Task material below:
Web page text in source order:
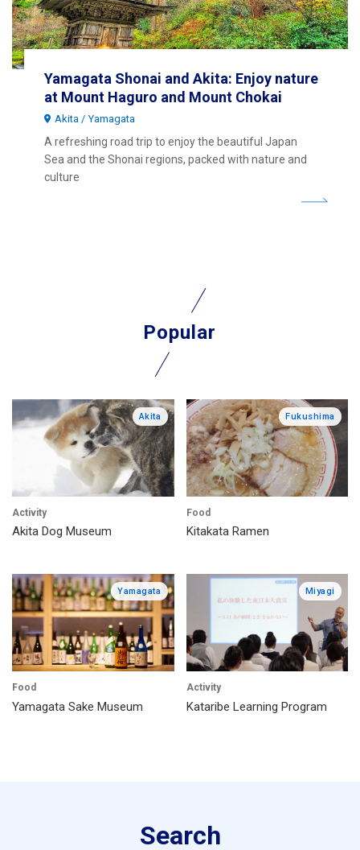
Yamagata Shonai and Akita: Enjoy nature
at Mount Haguro and Mount Chokai
Akita Yamagata
A refreshing road trip to enjoy the beautiful Japan
Sea and the Shonai regions, packed with nature and
culture
Popular
Akita
Activity
Akita Dog Museum
Fukushima
Food
Kitakata Ramen
Yamagata
Food
Yamagata Sake Museum
Miyagi
Activity
Kataribe Learning Program
Search
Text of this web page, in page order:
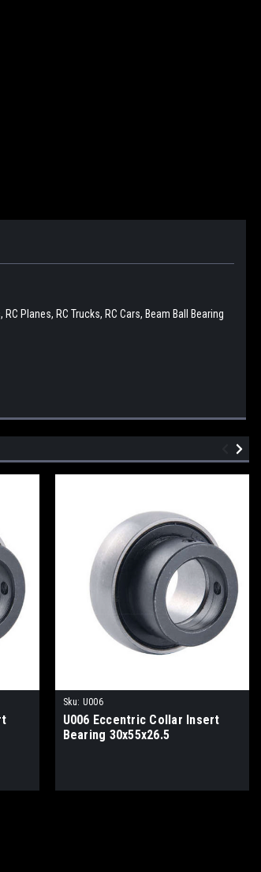
Planes, RC Trucks, RC Cars, Beam Ball Bearing
Sku: U006
U006 Eccentric Collar Insert
Bearing 30x55x26.5
End of Task material.
▶ [What you have to do]:
Your answer should be a single number: the count of lines above that contain the word "Yamagata".

▶ [Written response]:
4